**** Supplied records

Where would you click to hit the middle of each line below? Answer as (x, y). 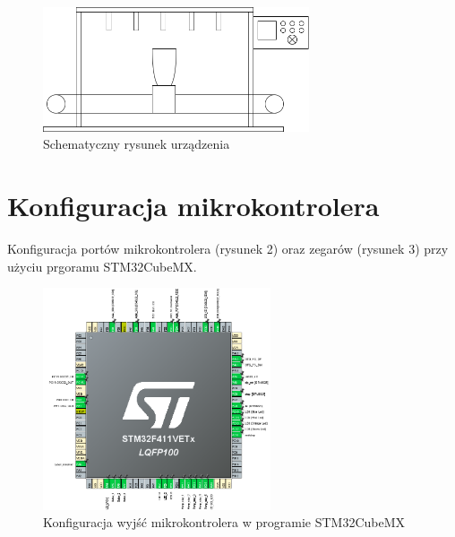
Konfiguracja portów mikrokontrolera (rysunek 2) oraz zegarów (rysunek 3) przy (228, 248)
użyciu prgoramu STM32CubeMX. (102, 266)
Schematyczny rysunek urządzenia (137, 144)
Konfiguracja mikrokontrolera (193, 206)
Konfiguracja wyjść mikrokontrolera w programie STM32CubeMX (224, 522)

********
**** Supplied records

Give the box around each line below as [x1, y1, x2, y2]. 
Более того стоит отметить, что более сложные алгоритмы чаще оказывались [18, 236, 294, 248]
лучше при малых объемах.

********

- Task to carry out: Take the entries above and return only the lines from the one with "Konfiguracja mikrokontrolera (193, 206)" to the one with "Konfiguracja wyjść mikrokontrolera", both included, unchanged.

- Result of this task:
Konfiguracja mikrokontrolera (193, 206)
Konfiguracja wyjść mikrokontrolera w programie STM32CubeMX (224, 522)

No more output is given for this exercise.